The yeast analog of mammalian cyclin/proliferating-cell nuclear antigen interacts with mammalian DNA polymerase delta.

DNA polymerase III from Saccharomyces cerevisiae is analogous to the mammalian DNA polymerase delta by several criteria, including an increased synthetic activity on poly(dA).oligo(dT) (40:1 nucleotide ratio) in the presence of calf thymus proliferating-cell nuclear antigen (PCNA), or cyclin.
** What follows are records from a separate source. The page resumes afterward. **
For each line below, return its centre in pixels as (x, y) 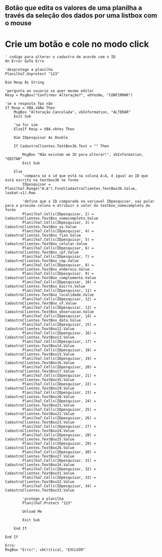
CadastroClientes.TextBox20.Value (40, 397)
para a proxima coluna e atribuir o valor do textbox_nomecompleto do (78, 206)
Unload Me (32, 512)
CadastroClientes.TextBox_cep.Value (42, 261)
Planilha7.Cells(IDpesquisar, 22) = (59, 384)
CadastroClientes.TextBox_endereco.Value (47, 270)
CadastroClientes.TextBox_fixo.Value (43, 236)
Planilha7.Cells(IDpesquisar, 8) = (58, 265)

This stimulation assay has been used to purify the yeast analog of PCNA/cyclin (yPCNA) to homogeneity. yPCNA is a trimer or tetramer (Mr approximately 82,000) of identical subunits with a denatured Mr of 26,000. On a molar basis yPCNA and calf thymus PCNA/cyclin are equally active in stimulating DNA synthesis by DNA polymerase III. About 10 times more yPCNA than calf thymus PCNA/cyclin is needed, however, to stimulate calf thymus DNA polymerase delta, and the degree of stimulation obtained at saturating levels of yPCNA is a factor of 2-3 less than with calf thymus PCNA/cyclin. Both stimulatory proteins exert their effect in an identical fashion, i.e., by increasing the processivity of the DNA polymerase. Yeast DNA polymerases I and II and calf thymus DNA polymerase alpha are not stimulated by yPCNA. Treatment of logarithmic-phase cells with hydroxyurea blocks them in the S phase and produces a 4- to 5-fold increase in yPCNA.